Look through the data below. Show each line where the string "wall" occurs.

--

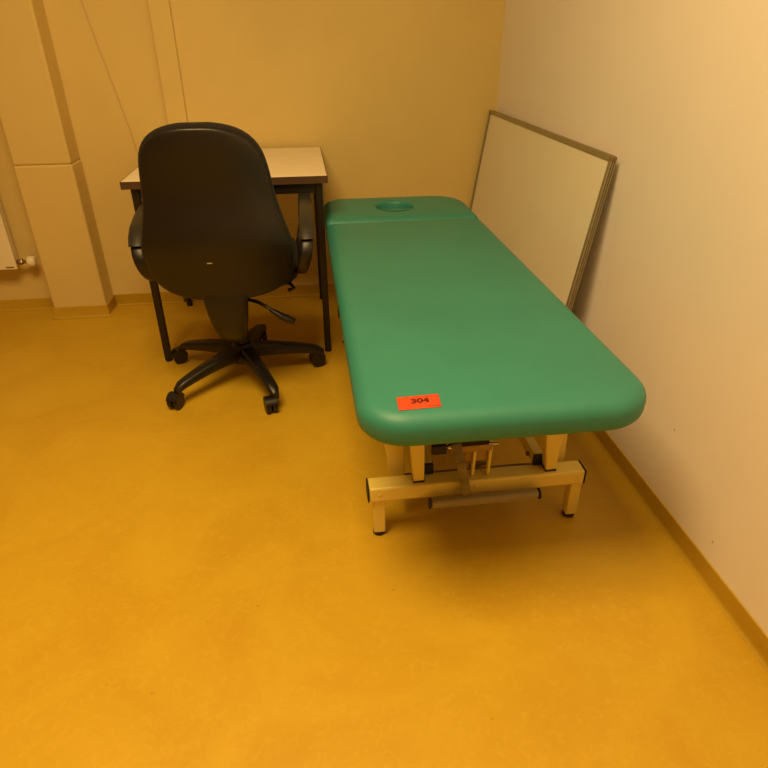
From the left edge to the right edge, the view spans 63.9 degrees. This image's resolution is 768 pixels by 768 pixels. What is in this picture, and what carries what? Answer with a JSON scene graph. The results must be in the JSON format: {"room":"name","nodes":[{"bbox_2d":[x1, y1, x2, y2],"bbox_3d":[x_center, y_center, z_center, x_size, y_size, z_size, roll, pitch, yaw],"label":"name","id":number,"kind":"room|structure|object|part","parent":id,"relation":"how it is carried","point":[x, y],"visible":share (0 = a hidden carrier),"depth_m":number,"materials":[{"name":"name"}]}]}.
{"room":"examination room","nodes":[
{"label":"examination room","id":0,"kind":"room"},
{"bbox_2d":[0,0,112,307],"bbox_3d":[-1.449,-1.458,2.357,0.239,2.550,0.135,-4,30,-6],"label":"wall pillar","id":1,"kind":"structure","parent":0,"point":[35,119],"depth_m":2.59,"materials":[{"name":"paint"}]},
{"bbox_2d":[52,295,117,319],"bbox_3d":[-1.441,-0.372,2.969,0.267,0.055,0.149,-4,30,-6],"label":"baseboard","id":2,"kind":"structure","parent":1,"relation":"attached to","point":[107,310],"depth_m":2.92,"materials":[{"name":"yellow plastic"}]},
{"bbox_2d":[0,0,505,299],"bbox_3d":[-1.576,-1.514,2.455,4.447,2.550,0.120,-4,30,-6],"label":"wall","id":3,"kind":"structure","parent":0,"point":[396,97],"depth_m":2.69,"materials":[{"name":"paint"}]},
{"bbox_2d":[0,202,36,269],"bbox_3d":[-2.154,-0.761,2.670,1.104,0.564,0.100,-4,30,-6],"label":"radiator","id":4,"kind":"object","parent":3,"relation":"attached to","point":[9,260],"visible":1,"depth_m":2.79,"materials":[{"name":"metal"}]},
{"bbox_3d":[-2.188,-0.737,2.629,1.025,0.564,0.012,-4,30,-6],"label":"panel","id":5,"kind":"part","parent":4,"relation":"part of","materials":[{"name":"metal"}]},
{"bbox_3d":[-1.621,-0.565,2.834,0.038,0.049,0.049,-4,30,-6],"label":"valve knob","id":6,"kind":"part","parent":4,"relation":"part of","materials":[{"name":"plastic"}]},
{"bbox_2d":[0,298,53,311],"bbox_3d":[-2.607,-0.326,2.901,2.096,0.055,0.014,-4,30,-6],"label":"baseboard","id":7,"kind":"structure","parent":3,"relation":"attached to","point":[37,303],"depth_m":3.00,"materials":[{"name":"yellow plastic"}]},
{"bbox_2d":[81,0,137,155],"bbox_3d":[-1.183,-1.431,2.487,0.198,1.131,0.005,-4,30,-6],"label":"cord","id":8,"kind":"object","parent":3,"relation":"attached to","point":[81,0],"visible":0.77,"depth_m":2.57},
{"bbox_2d":[147,0,187,123],"bbox_3d":[-0.902,-1.549,2.452,0.084,2.492,0.022,-4,30,-6],"label":"trim","id":9,"kind":"structure","parent":3,"relation":"attached to","point":[160,14],"depth_m":2.56,"materials":[{"name":"paint"}]},
{"bbox_2d":[114,283,335,305],"bbox_3d":[-0.402,-0.477,3.140,1.872,0.055,0.014,-4,30,-6],"label":"baseboard","id":10,"kind":"structure","parent":3,"relation":"attached to","point":[301,290],"depth_m":3.09,"materials":[{"name":"yellow plastic"}]},
{"bbox_2d":[0,294,767,767],"bbox_3d":[-1.218,0.991,0.732,4.447,0.100,5.639,-4,30,-6],"label":"floor","id":11,"kind":"structure","parent":0,"point":[208,582],"depth_m":1.48,"materials":[{"name":"yellow laminate"}]},
{"bbox_2d":[119,147,331,361],"bbox_3d":[-0.604,-0.578,2.651,0.726,0.720,0.653,-4,30,-6],"label":"desk","id":12,"kind":"object","parent":11,"relation":"on","point":[303,169],"visible":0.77,"depth_m":2.39,"materials":[{"name":"laminate"}]},
{"bbox_3d":[-0.887,-0.403,2.365,0.026,0.685,0.026,-4,30,-6],"label":"leg","id":13,"kind":"part","parent":12,"relation":"part of","materials":[{"name":"black metal"}]},
{"bbox_3d":[-0.314,-0.739,2.949,0.026,0.685,0.026,-4,30,-6],"label":"leg","id":14,"kind":"part","parent":12,"relation":"part of","materials":[{"name":"black metal"}]},
{"bbox_3d":[-0.238,-0.447,2.435,0.026,0.685,0.026,-4,30,-6],"label":"leg","id":15,"kind":"part","parent":12,"relation":"part of","materials":[{"name":"black metal"}]},
{"bbox_2d":[128,122,325,413],"bbox_3d":[-0.533,-0.447,2.185,0.618,0.952,0.637,-6,30,-9],"label":"office chair","id":16,"kind":"object","parent":11,"relation":"on","point":[209,225],"visible":1,"depth_m":1.88,"materials":[{"name":"black plastic"}]},
{"bbox_3d":[-0.793,-0.487,2.124,0.072,0.208,0.407,-4,30,-6],"label":"armrest","id":17,"kind":"part","parent":16,"relation":"part of","materials":[{"name":"black plastic"}]},
{"bbox_3d":[-0.648,-0.051,2.259,0.058,0.088,0.278,23,37,35],"label":"arm","id":18,"kind":"part","parent":16,"relation":"part of","materials":[{"name":"black plastic"}]},
{"bbox_3d":[-0.694,-0.146,2.427,0.278,0.088,0.058,11,32,20],"label":"arm","id":19,"kind":"part","parent":16,"relation":"part of","materials":[{"name":"black plastic"}]},
{"bbox_3d":[-0.525,-0.515,1.897,0.480,0.547,0.118,-4,30,-6],"label":"backrest","id":20,"kind":"part","parent":16,"relation":"part of","materials":[{"name":"black plastic"}]},
{"bbox_3d":[-0.527,-0.198,2.517,0.058,0.088,0.278,2,30,3],"label":"arm","id":21,"kind":"part","parent":16,"relation":"part of","materials":[{"name":"black plastic"}]},
{"bbox_3d":[-0.450,-0.044,2.244,0.058,0.088,0.278,-17,34,-27],"label":"arm","id":22,"kind":"part","parent":16,"relation":"part of","materials":[{"name":"black plastic"}]},
{"bbox_3d":[-0.408,-0.261,2.091,0.126,0.062,0.014,5,30,10],"label":"height lever","id":23,"kind":"part","parent":16,"relation":"part of","materials":[{"name":"black plastic"}]},
{"bbox_3d":[-0.374,-0.136,2.406,0.278,0.088,0.058,-7,30,-12],"label":"arm","id":24,"kind":"part","parent":16,"relation":"part of","materials":[{"name":"black plastic"}]},
{"bbox_3d":[-0.545,-0.454,2.223,0.464,0.071,0.450,-4,30,-6],"label":"seat","id":25,"kind":"part","parent":16,"relation":"part of","materials":[{"name":"black fabric"}]},
{"bbox_3d":[-0.369,-0.350,2.153,0.151,0.037,0.025,17,34,28],"label":"tilt lever","id":26,"kind":"part","parent":16,"relation":"part of","materials":[{"name":"black plastic"}]},
{"bbox_3d":[-0.287,-0.522,2.179,0.072,0.208,0.407,-4,30,-6],"label":"armrest","id":27,"kind":"part","parent":16,"relation":"part of","materials":[{"name":"black plastic"}]},
{"bbox_2d":[324,196,646,535],"bbox_3d":[0.150,-0.147,2.047,0.614,0.561,1.755,-4,30,-6],"label":"massage table","id":28,"kind":"object","parent":11,"relation":"on","point":[449,337],"visible":1,"depth_m":1.53,"materials":[{"name":"green leather"}]},
{"bbox_3d":[0.012,0.127,1.582,0.085,0.340,0.033,-4,30,-6],"label":"lift arm","id":29,"kind":"part","parent":28,"relation":"part of","materials":[{"name":"beige metal"}]},
{"bbox_3d":[0.076,0.128,1.500,0.054,0.284,0.064,-4,30,-6],"label":"lift arm","id":30,"kind":"part","parent":28,"relation":"part of","materials":[{"name":"beige metal"}]},
{"bbox_3d":[0.040,-0.065,2.104,0.027,0.032,1.158,-4,30,-6],"label":"rail","id":31,"kind":"part","parent":28,"relation":"part of","materials":[{"name":"beige metal"}]},
{"bbox_3d":[0.194,0.218,1.544,0.060,0.152,0.025,19,35,30],"label":"pedal lever","id":32,"kind":"part","parent":28,"relation":"part of","materials":[{"name":"metal"}]},
{"bbox_3d":[0.253,0.239,1.681,0.430,0.024,0.024,-4,30,-6],"label":"pivot rod","id":33,"kind":"part","parent":28,"relation":"part of","materials":[{"name":"metal"}]},
{"bbox_3d":[0.167,-0.260,1.773,0.602,0.080,1.390,-4,30,-6],"label":"mattress","id":34,"kind":"part","parent":28,"relation":"part of","materials":[{"name":"green leather"}]},
{"bbox_3d":[0.335,-0.085,2.136,0.027,0.032,1.158,-4,30,-6],"label":"rail","id":35,"kind":"part","parent":28,"relation":"part of","materials":[{"name":"beige metal"}]},
{"bbox_3d":[0.414,0.104,1.536,0.071,0.286,0.064,-4,30,-6],"label":"lift arm","id":36,"kind":"part","parent":28,"relation":"part of","materials":[{"name":"beige metal"}]},
{"bbox_3d":[0.464,0.096,1.631,0.053,0.336,0.032,-4,30,-6],"label":"lift arm","id":37,"kind":"part","parent":28,"relation":"part of","materials":[{"name":"beige metal"}]},
{"bbox_2d":[470,110,616,310],"bbox_3d":[0.515,-0.574,2.488,0.142,0.860,1.245,-4,30,-6],"label":"whiteboard","id":38,"kind":"object","parent":11,"relation":"on","point":[542,193],"visible":0.58,"depth_m":2.20,"materials":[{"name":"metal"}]},
{"bbox_3d":[0.433,-0.876,3.019,0.138,0.836,0.013,-4,30,-6],"label":"frame rail","id":39,"kind":"part","parent":38,"relation":"part of","materials":[{"name":"metal"}]},
{"bbox_3d":[0.573,-0.946,2.286,0.020,0.013,1.220,-4,30,-6],"label":"frame rail","id":40,"kind":"part","parent":38,"relation":"part of","materials":[{"name":"metal"}]},
{"bbox_3d":[0.596,-0.272,1.958,0.138,0.836,0.013,-4,30,-6],"label":"frame rail","id":41,"kind":"part","parent":38,"relation":"part of","materials":[{"name":"metal"}]},
{"bbox_2d":[497,0,767,635],"bbox_3d":[0.921,-0.307,0.309,0.120,2.550,5.399,-4,30,-6],"label":"wall","id":42,"kind":"structure","parent":0,"point":[674,281],"depth_m":1.51,"materials":[{"name":"beige paint"}]},
{"bbox_2d":[590,431,767,671],"bbox_3d":[0.862,0.781,0.919,0.014,0.055,5.399,-4,30,-6],"label":"baseboard","id":43,"kind":"structure","parent":42,"relation":"attached to","point":[731,606],"depth_m":1.54,"materials":[{"name":"yellow plastic"}]}
]}

--

(WRITTEN SOLUTION)
{"bbox_2d":[0,0,112,307],"bbox_3d":[-1.449,-1.458,2.357,0.239,2.550,0.135,-4,30,-6],"label":"wall pillar","id":1,"kind":"structure","parent":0,"point":[35,119],"depth_m":2.59,"materials":[{"name":"paint"}]},
{"bbox_2d":[0,0,505,299],"bbox_3d":[-1.576,-1.514,2.455,4.447,2.550,0.120,-4,30,-6],"label":"wall","id":3,"kind":"structure","parent":0,"point":[396,97],"depth_m":2.69,"materials":[{"name":"paint"}]},
{"bbox_2d":[497,0,767,635],"bbox_3d":[0.921,-0.307,0.309,0.120,2.550,5.399,-4,30,-6],"label":"wall","id":42,"kind":"structure","parent":0,"point":[674,281],"depth_m":1.51,"materials":[{"name":"beige paint"}]},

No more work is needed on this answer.